If the answer is still no, here is where Allianz channels BlackRock:

“We believe the market situation is completely overblown,” said Mr Bäte on Friday as Allianz announced an 80 per cent drop in third-quarter net income. “We have strong confidence in [Italy] . . that it will be able to recover its situation and regain stability.”

The lies continue:

Mr Bäte said Allianz was cutting exposure to government bonds “for those countries where we have a critical perspective . . . This does not apply to Italy.”

As for the truth:

“Our traditional buying days [of Italian bonds] are no longer,” said one board member at a European bank, one of Italy’s 10 biggest creditors, who added that the bank has also sold off previous bond purchases. “Unless there is more certainty on Italians changing direction, it will be very tough for them to find buyers.”

It gets worse:

“You’re better off doing it now rather than waiting,” said one investment banker who is currently working on plans for bank clients to further sell down their Italian bond holdings. “It’s better to take the losses now when everyone is expecting it rather than wait around for a default.”

The ECB has been buying Italian bonds to keep down yields since August. Since then, the institution has bought about €110bn of European government debt, some of which traders say is Italian debt. Most sales have been and will be on the open market.

“The market is still as liquid as hell for those that want to sell,” added a senior banker at one non-European bank. “We managed to sell off half of our holdings in one morning.”

Completing the picture is the answer of who the dumb money is:

Italian bonds still have one support bloc.

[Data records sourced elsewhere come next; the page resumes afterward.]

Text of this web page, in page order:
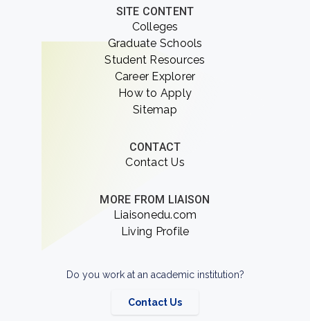
SITE CONTENT
Colleges
Graduate Schools
Student Resources
Career Explorer
How to Apply
Sitemap
CONTACT
Contact Us
MORE FROM LIAISON
Liaisonedu.com
Living Profile
Do you work at an academic institution?
Contact Us
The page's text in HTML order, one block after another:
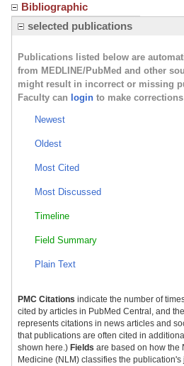
Bibliographic
selected publications
Publications listed below are
from MEDLINE/PubMed and other
might result in incorrect or missing
Faculty can login to make
Newest
Oldest
Most Cited
Most Discussed
Timeline
Field Summary
Plain Text
PMC Citations indicate the number of
cited by articles in PubMed Central, and the
represents citations in news articles and
that publications are often cited in
shown here.) Fields are based on how the
Medicine (NLM) classifies the
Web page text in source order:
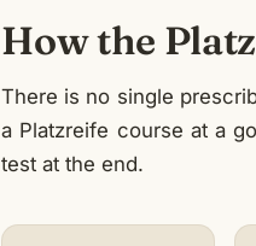
How the
There is no single
a Platzreife course at a
test at the end.
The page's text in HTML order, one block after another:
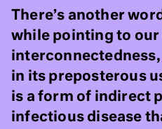
There’s another
while pointing to our
interconnectedness,
in its preposterous
is a form of indirect
infectious disease
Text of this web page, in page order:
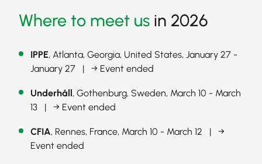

Domestic banks appear to be holding on to their much larger holdings. As of last December, EBA stress tests showed Intesa Sanpaolo held €60bn of Italian debt. UniCredit and Banca Monte dei Paschi di Siena held €49bn and €32bn respectively. Recent results indicate that those holdings have changed little.

“We will keep investing the largest part of our liquidity in Italian government bonds,” said Corrado Passera, chief executive officer at Intesa Sanpaolo, in a call with analysts this week. “We believe they provide the right yields vis-à-vis the cost. So no policy change on our side.”

Still, according to the investment banker advising firms on their Italian holdings, the domestic banks’ decisions to hold on could have more to do with their inability to offload such large amounts quickly and without deep losses. Indeed, some Italian bankers seem resigned to the situation.

“We feel that fears of a default are greatly overdone, but the market psychology is what it is,” added an executive board member at another large Italian bank, which is also holding onto its bonds. “Lots of players do not want to buy them. They think it is better to sell if you have the opportunity to.”

Capital concerns are also preventing them from selling. “The key issue is on solvency and I think they made a mistake in requiring us to hold more capital,” said the chief executive of a mid-sized Italian bank. “To meet these levels we cannot sell too much of our sovereign debt.”

So instead of selling, Italian banks are doing all they can to dodecatuple down and…buy!?

Right… Thank you for putting that target sign on your back. And also thank the Consob for actually extending the short sell ban contrary to what we said yesterday. Naturally, Europe will never allow financials to be shorted ever again.

Speaking of, where are those ALZ/ASSGEN CDS quotes again?